Mais j’oublie. Ce que je n’oublie pas, en ce jour de l’Action de grâce, c’est ça. Merci.

Les amis qui répondent à mes courriels passés minuit.

Les encouragements. Les élans. Les gens qui reviennent vers moi, ma cousine que j’aime, ses pas de danse, sur scène ou devant mes enfants, dans un restaurant ou aux funérailles de mon grand-père.

fleurs tapisserie

Des fleurs à cueillir partout. Des pissenlits à souffler avec ma fille. Des bouquets de fleurs séchées depuis des mois, dans ma cuisine.

Des mains dans mes cheveux, moi qui déteste les mains dans les cheveux, sauf mes mains dans tous les cheveux.

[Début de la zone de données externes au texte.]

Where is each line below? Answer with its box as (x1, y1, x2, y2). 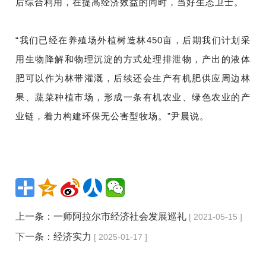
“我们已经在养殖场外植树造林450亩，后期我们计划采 (15, 34, 251, 45)
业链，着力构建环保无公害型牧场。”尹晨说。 (15, 110, 210, 121)
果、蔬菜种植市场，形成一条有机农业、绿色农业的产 (15, 91, 251, 102)
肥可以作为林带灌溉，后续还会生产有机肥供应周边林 (15, 72, 251, 83)
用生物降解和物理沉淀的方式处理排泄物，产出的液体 (15, 53, 251, 64)
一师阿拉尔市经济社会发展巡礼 (53, 211, 187, 221)
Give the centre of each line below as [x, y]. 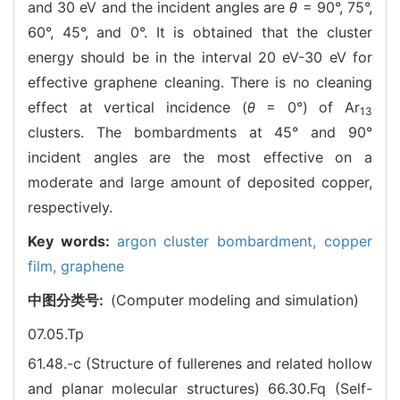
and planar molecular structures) [148, 388]
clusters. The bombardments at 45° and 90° [200, 132]
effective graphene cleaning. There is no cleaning [200, 82]
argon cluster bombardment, [221, 241]
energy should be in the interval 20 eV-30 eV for [200, 57]
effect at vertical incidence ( [137, 107]
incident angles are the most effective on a [200, 157]
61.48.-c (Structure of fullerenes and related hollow [200, 363]

Mes enfants. Les anniversaires qui ne sont plus pénibles. Mes enfants qui me donnent leur force, leurs caresses, ils me caressent avec des branches d’arbres et avec leurs mains si douces, même sans crème au beurre de karité. Ma fille qui me dit qu’elle aime être une fille parce que les filles savent s’essuyer comme il faut.

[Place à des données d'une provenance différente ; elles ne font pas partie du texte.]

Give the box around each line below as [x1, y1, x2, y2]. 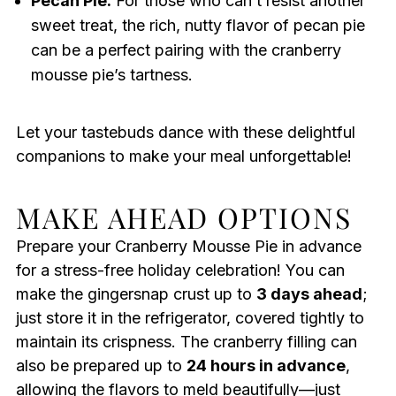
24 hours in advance [186, 356, 346, 376]
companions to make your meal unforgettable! [15, 147, 352, 166]
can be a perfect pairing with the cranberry [30, 41, 341, 60]
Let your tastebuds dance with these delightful [15, 123, 355, 142]
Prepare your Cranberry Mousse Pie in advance [15, 237, 362, 256]
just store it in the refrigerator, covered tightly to [15, 308, 364, 328]
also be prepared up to [15, 356, 187, 376]
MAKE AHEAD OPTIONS [15, 198, 352, 237]

Ma mère, qui garde mes enfants cinq heures, sans me poser de questions, sans me demander ce que je faisais, pendant cinq heures, et après, mes enfants qui me laissent faire la sieste, ils vident ma garde-robe et essaient robes et souliers. Mon fils court en talons hauts. Ma fille aime mon costume de Minnie Mouse et elle veut que je retrouve celui de Blanche-Neige.

Le jeu de tic tac toe, sur un tronc d’arbre coupé, dans une ruelle de Rosemont.

Ce qui me fait rire. Les publicités de cornets à la crème glacée de licorne. Les lampes parfaites pour les fessées. Pleurer autour d’une table de conférence, avec une fille qui parle de selfie, et nous pleurons de rire, comme des gamines, nous avons douze ans ou treize ans pendant quelques secondes et quelques larmes.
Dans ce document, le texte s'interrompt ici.